Round Robin

Chapter 25 (SiennaS)

STEPHANIE POV

It really is amazing how much worse a burn can feel in relation to the actual injury. I sat on the gurney leaning forward and hugging the blanket to my front while the EMT's treated my burns. According to them I'd been lucky as the scalding water only hit a couple of spots along the top of my ass and lower back, giving me a few first degree burns and one second degree burn. I'd be hurting for a couple of weeks, but it could have been so much worse.

When they moved to check the cuts along my front I protested. It was bad enough that creep Bolan and the guys on Ranger's strike team had seen me naked. There wasn't any need to up that count. None of the cuts had been bad enough to need stitches otherwise they'd still be bleeding.

"Babe," Ranger said as he stood in the space of the open ambulance door. "You need to let them treat you."
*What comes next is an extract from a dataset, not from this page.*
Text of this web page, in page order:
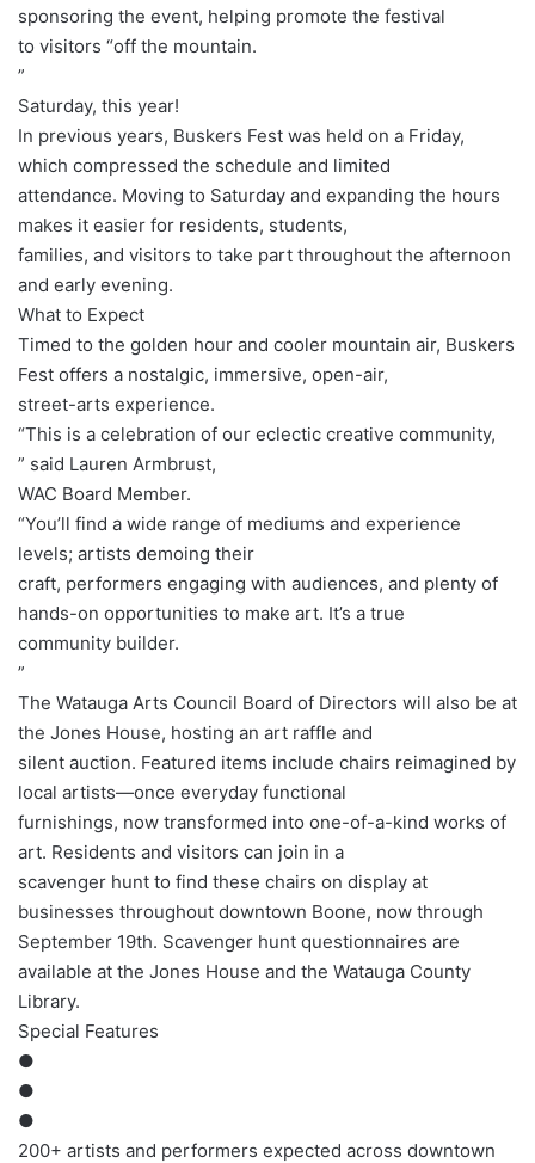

I shook my head as once again the need to go home welled inside me. It seemed like it had been hours since the guys found me and the police arrived, escorting a furious Mickey Bolan to the back of a police cruiser.
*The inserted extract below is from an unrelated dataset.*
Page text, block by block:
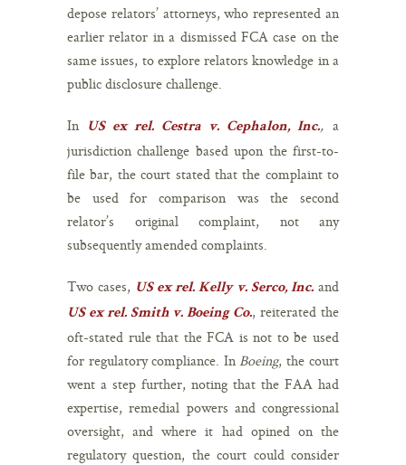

The EMT seated next to me sighed in what I could only assume was frustration. Well, he wouldn't be frustrated if he'd just let me leave.
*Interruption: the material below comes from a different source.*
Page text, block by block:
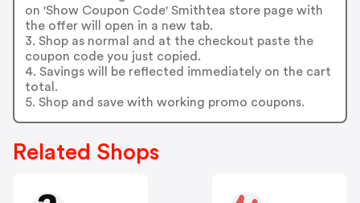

Ranger motioned to the EMT to step out, then he climbed in, sat down next to me and took my hand in his. "Will you at least let Bobby look at you with the help of this nice female EMT?"

Bobby was here? "W-when did Bobby get here?"

"Once we confirmed our target was here, Tank's strike team drove from the second site," he replied.

There was a second site? My eyed widened as I looked at him. "What second site?"

For a moment I didn't think he was going to answer me. "Carlos?"

"In addition to the house, Bolan had a hunting cabin not far from here. According to Tank, it appears that's where he killed Joe and Amanda."

I closed my eyes and fought down a fresh wave of nausea. There must have been evidence in the cabin which brought Tank to that conclusion. Blood, fibers, torture devises. I could only imagine how Amanda felt knowing she'd been a kidnapping mistake and Bolan would never let her go alive.

"Babeā€¦Babe! Bobby!" Ranger's panicked voice pulled me back to my current reality and I opened my eyes to see the look of concern on his face.

Bobby popped into the back of the ambulance. "Boss?"

"She turned white as a ghost and spaced out on me, like she might faint."

Bobby looked from me to Ranger and back and nodded.

Ranger leaned forward to press a kiss to my temple then stepped out of the ambulance to make room for Bobby to work. Bobby motioned for the male EMT to close the doors. Then he turned back to me.

"Hey, Steph," he said as he put his bag down and smiled at me. "I hear you've had a bit of a rough night."

"You could say that," I murmured.

"How about you lay back and let me take a quick look."

Closing my eyes, did as he asked and leaned back.

"I'm going to pull the blanket away, now. I promise to be gentle as possible."

I gave him a nod but didn't open my eyes. Right now, all I wanted was to think about Carlos and going home.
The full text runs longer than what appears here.